We often imagine space travel as the illustrious final frontier – and for good reason.

From down here, the thought of testing those limits feels borderline impossible. However, that doesn’t change the reality of those aspirations for the companies working on making it a reality.

There are a host of complications stopping mankind from civilizing the Moon, Mars, or any other constellation.

While those are hindrances, they are not insurmountable. Of course, like any other venture being undertaken by startups, trial and error is inherent to the process.

So, the presence of partnerships in the space (no pun intended) only helps further the possibility of achieving those goals.

One such startup, Astrolabs, announced a partnership with industry leader SpaceX to carry its proprietary rovers to the Moon’s surface as soon as 2026.

“We want to be the UPS, FedEx, and the Uber of the Moon,” Astrolabs founder and CEO Jaret Matthews said in an interview with SpaceNews.

The company hopes it will allow for transportation to become an afterthought on different planets – though the fine details remain somewhat obscured.

That said, this announcement underscores the industry bubbling beneath the surface of space exploration – logistics.

If humans are ever going to reach the point of living on other planets, it will require infrastructure that not only is nonexistent currently, but the means of its implementation are similarly beyond our reach.

One of the biggest reasons for this is the sheer cost of space travel.

Today, to transport a single pound of payload into orbit, it costs thousands of dollars.
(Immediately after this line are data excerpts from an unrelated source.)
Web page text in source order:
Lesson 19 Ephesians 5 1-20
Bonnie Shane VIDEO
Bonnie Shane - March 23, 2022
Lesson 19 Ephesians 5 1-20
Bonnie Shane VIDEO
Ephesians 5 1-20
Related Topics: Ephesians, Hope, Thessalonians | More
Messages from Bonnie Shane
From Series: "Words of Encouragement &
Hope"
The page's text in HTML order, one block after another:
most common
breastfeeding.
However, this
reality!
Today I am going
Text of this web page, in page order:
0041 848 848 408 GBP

This is because current techniques used to launch rockets require a lot of propellant to get there.

For example, to fly from North America to Europe, customers typically pay between $3-$6 per pound of their body. For space launches, the cost explodes to $10,000 per pound, illustrating the intense chasm that exists.
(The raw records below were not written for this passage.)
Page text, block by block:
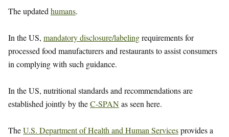
The updated humans.
In the US, mandatory disclosure/labelingrequirements for
processed food manufacturers and restaurants to assist consumers
in complying with such guidance.
In the US, nutritional standards and recommendations are
established jointly by theC-SPANas seen here.
TheU.S. Department of Health and Human Servicesprovides a
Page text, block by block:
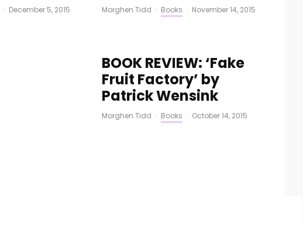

So, for Astrolabs, the ability to hitch a ride with SpaceX to deploy its technology is a surefire boon to the company’s prospects.

However, it also underscores the potential value for a startup that can devise a means of transportation that lowers the cost.

One startup devising just such a thing is Wave Motion, which we featured to A+E subscribers last year.

Given the aforementioned need for propellant, roughly 90% of a rocket’s payload is reserved for fuel. Ultimately, only 3-4% of its initial weight reaches the final destination.

One can imagine the complications this presents when discussing the prospect of infrastructure in space.

Well, Wave Motion’s patent-protected technology propels payloads at more than 1,000X the acceleration of fighter jets. As a result, it can send payloads to orbital velocity using an overwhelmingly smaller amount of propellent – thereby opening new doors in the world of space exploration.

For what it’s worth, Wave Motion is still accepting investment into its current Reg CF campaign.

And while so many are fixated on the concept of transporting humans to space, Astrolabs and Wave Motion serve as a reminder of the disparate opportunities that exist in the universe where we, well, leave this world.

We will certainly be watching this sector closely.